Did I read Firebase? I assume you stayed on the free side? Or your attackers were mean enough to have you wake up to a five figure bill?
This was so fun. Hope to see more like this
I am sure someone somewhere works on making LLMs commit code. Aside from that it was great witnessing the site in action and reading the postmortem. I wonder how the "hacker" made the connection to the user acount on neopets.com but maybe they just tried something like "ahallak"?
So long and thanks for all the fish.
So long and thanks for all the slurs? ;-)
this is why we cant have anything nice.
That was a fun read, nice work
Do you ship stickers to Canada?
When i tried it, it almost blew my cpu.
> I vibe coded...
Well, there ya go.
To be fair, it says the attention was unexpected, and this was just a coding exercise... And the port-mortem shows what I'd hope to see: digging in and figuring out root causes. So I'm not judging OP poorly over this.
But still. Launching a vibe-coded app that accepts input from anonymous users is just asking for trouble. I'm frankly surprised it ran as long as it did without such problems. (Although I did see a few weenies swimming around even before the problem hours.)
The lesson I'd pull from this is that if you are not the type of dev who could put together a post-mortem along these lines... don't launch a vibe-coded app.
Ultimately an app like this caused more joy than harm. I'm all for people vibe coding fun little things like this when the stakes are low. Would prefer to see more non coders with diverse ideas feeling empowered to start a project rather than them seeing a huge wall to climb and never starting. The web needs more silly apps from silly people.
I agree with you to a point. But that point comes when the silly app turns into a channel for hate speech. At that point, I'm not sure we can justify the claim that it caused more joy than harm.
nice one, great hobby project! great postmortem!
I was proud of my ability to have an extremely penis looking fish get past filters.
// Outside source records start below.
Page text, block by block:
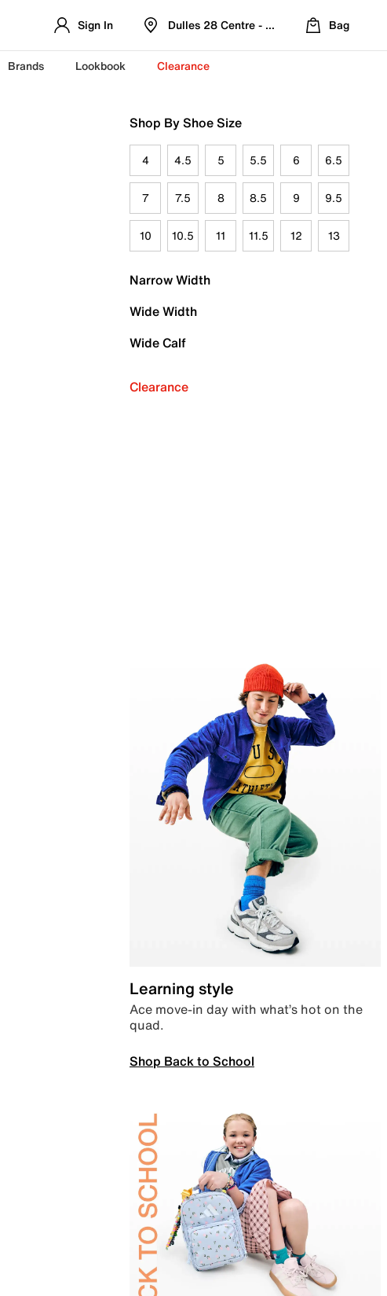
Sign In Dulles 28 Centre - Refreshed Location
Bag
Brands Lookbook Clearance
Shop By Shoe Size
4 4.5 5 5.5 6 6.5
7 7.5 8 8.5 9 9.5
10 10.5 11 11.5 12 13
Narrow Width
Wide Width
Wide Calf
Clearance
Learning style
Ace move-in day with what’s hot on the
quad.
Shop Back to School
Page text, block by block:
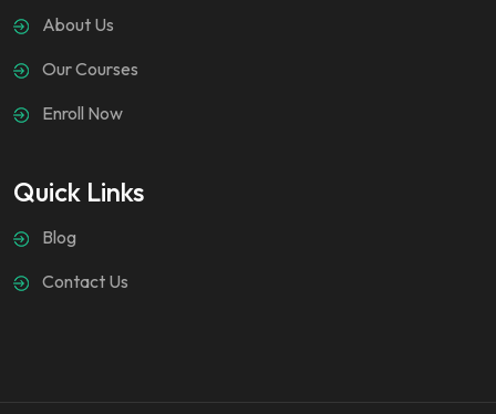
About Us
Our Courses
Enroll Now
Quick Links
Blog
Contact Us
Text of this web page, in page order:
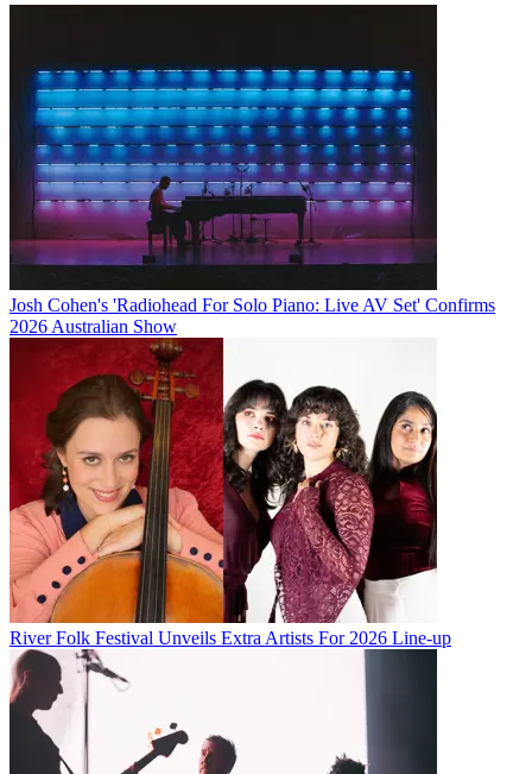
Josh Cohen's 'Radiohead For Solo Piano: Live AV Set' Confirms
2026 Australian Show
River Folk Festival Unveils Extra Artists For 2026 Line-up

I feel like when presented with censorship my instinct is to always test its limits
I read the HN thread first, and the first comment I saw from the author was about AI nazi symbol detector they put in... I wonder how many orders of magnitude that comment increased interest in making offensive fish?
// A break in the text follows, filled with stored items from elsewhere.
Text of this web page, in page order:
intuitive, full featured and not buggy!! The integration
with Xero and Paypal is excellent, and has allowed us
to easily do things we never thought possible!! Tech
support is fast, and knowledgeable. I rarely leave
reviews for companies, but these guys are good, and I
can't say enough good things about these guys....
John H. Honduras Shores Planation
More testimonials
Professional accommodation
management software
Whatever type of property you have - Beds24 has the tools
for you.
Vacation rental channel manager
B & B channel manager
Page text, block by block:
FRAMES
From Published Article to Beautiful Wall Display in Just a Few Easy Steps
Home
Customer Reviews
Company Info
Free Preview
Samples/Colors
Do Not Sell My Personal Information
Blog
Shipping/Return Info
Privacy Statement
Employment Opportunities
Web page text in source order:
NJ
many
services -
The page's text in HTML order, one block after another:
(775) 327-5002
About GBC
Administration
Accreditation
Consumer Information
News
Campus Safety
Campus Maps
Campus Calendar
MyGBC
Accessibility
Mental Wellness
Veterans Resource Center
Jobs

Later I saw images of the attacked site posted elsewhere and thought they were both predictable and hilarious.
A better group psychological approach might have been to only name the penis filter, ye. Then the transgressions are on the vandal who can't rationalize it is sticking it to the man, but that he is just that guy drawing swastikas.
Or don't even mention it at all-- it's just got a fish detection filter.
At least people trying to see if they can get around a fish detector are going to preferentially submit toilets and tires (and dicks, sure). :)
[flagged]
Why would you do this?
[flagged]
[flagged]
Maybe 20 years ago. Given how internet insanity seem to have started to leak into "IRL" I don't think it is innocent anymore but just normalising Bad Things.